[vorbis-dev] fast math optimization patch

Timothy J. Wood tjw at omnigroup.com
Sat Feb 3 21:19:59 PST 2001



   This patch adds two files, fast_math.[ch].  These files includes a 
couple faster versions
of the libm routines that don't provide all the semantics and accuracy 
of the IEEE
versions (but are still pretty darn accurate).  Typically there are 
situations in which
full precision is not necessary and the following patch tries to apply 
this approach.
I don't know whether this patch will produce acceptable results -- 
everything
sounds fine to me, but I haven't done exhaustive testing (and I'm not 
the world's
most critical listener).

   Here is the blow by blow description of the patch:

- Add fast_math.[ch]
     - fast_rsqrt_est  -- fast reciprocal square root estimate (i.e., 
1.0/sqrt(x))
     - fast_sqrt_est -- fast square root estimate
     - fast_log_est -- fast natural log estimate
     - Adds a IEEE structure for floats
     - Adds VORBIS_EXACT_FLOAT_RESULTS.  If this is defined, the 
estimations are turned off.

- Modify os.h
     - Remove _V_IFDEFJAIL_H_.  The entire file is already in an _OS_H 
ifdef,
        so this shouldn't be necessary.
     - Added normalized processor ifdef support (VORBIS_X86 and 
VORBIS_PPC so far).
       These control whether process-specific optimizations are allowed.
       Defining C_ONLY turns off all processor-specific code.
     - Added VORBIS_BIG_ENDIAN and VORBIS_LITTLE_ENDIAN since
       the other various macros for this are not portable
    - Switched a few tests to use VORBIS_BIG/LITTLE_ENDIAN
- Modify scales.h
     - Import fast_math.h and use fast_log_est instead of log() for todB 
and todB_nn()

   The sqrt approximation functions are only applicable on PPC right now 
and this patch does not include the code to actually use them (since I 
wanted to provide some testing numbers that would better reflect likely 
changes in x86 performance).

   The log approximation breaks the float into its IEEE structure.  This 
allows use to represent the values as 2^n*fraction and compute the log 
as:

    log(2^n*fraction)
        = log(2^n) + log(fraction)
        = n*log(2) + log(fraction)

   The log(fraction) estimate is done via few terms of a series expansion 
for log that converges better with smaller values.  The log estimate is 
something like 8.5 times faster on my PPC.  YMMV on x86 (I'd like to 
hear about the performance change this introduces).

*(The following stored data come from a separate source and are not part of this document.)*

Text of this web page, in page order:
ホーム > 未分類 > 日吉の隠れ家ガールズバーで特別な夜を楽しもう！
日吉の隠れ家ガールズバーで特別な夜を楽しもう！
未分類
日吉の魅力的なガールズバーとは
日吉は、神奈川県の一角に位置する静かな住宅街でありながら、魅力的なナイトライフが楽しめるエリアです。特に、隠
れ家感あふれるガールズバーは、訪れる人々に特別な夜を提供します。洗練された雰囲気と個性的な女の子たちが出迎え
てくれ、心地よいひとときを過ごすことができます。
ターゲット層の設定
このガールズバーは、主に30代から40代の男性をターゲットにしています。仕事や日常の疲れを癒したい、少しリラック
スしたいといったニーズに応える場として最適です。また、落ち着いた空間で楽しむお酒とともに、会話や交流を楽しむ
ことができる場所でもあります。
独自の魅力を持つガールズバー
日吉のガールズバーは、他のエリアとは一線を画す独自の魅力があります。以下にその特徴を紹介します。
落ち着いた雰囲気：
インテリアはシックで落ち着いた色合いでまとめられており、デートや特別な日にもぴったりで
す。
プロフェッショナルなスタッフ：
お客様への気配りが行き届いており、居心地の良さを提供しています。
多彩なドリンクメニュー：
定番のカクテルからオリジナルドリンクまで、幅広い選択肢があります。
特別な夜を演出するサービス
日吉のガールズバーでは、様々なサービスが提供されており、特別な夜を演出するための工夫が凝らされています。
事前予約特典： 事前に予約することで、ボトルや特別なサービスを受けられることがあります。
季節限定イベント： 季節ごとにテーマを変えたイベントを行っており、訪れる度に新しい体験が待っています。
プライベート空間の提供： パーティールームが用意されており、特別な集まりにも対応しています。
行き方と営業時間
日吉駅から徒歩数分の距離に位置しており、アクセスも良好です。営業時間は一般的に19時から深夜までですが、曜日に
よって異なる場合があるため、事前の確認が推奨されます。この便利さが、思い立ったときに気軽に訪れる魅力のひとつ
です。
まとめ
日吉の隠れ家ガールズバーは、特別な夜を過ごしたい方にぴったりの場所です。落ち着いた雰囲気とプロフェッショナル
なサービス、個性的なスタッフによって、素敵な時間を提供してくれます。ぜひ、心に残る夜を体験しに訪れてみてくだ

   I haven't tested this on x86, but it should work fine (I tested some 
similar code).  Please let me know if this does anything weird.

   On my PPC box, my test case encoded about 8-9% faster with this change 
(the PPC specific sqrt change was not enabled for this test).

   Still needed are:

   - Someone with a better ear than mine needs to test that these don't 
produce artifacts.
   - The fast log estimate could have a term or two removed to increase 
speed
      more if artifacts still aren't found.

   Here are the new files and the patch for existing files.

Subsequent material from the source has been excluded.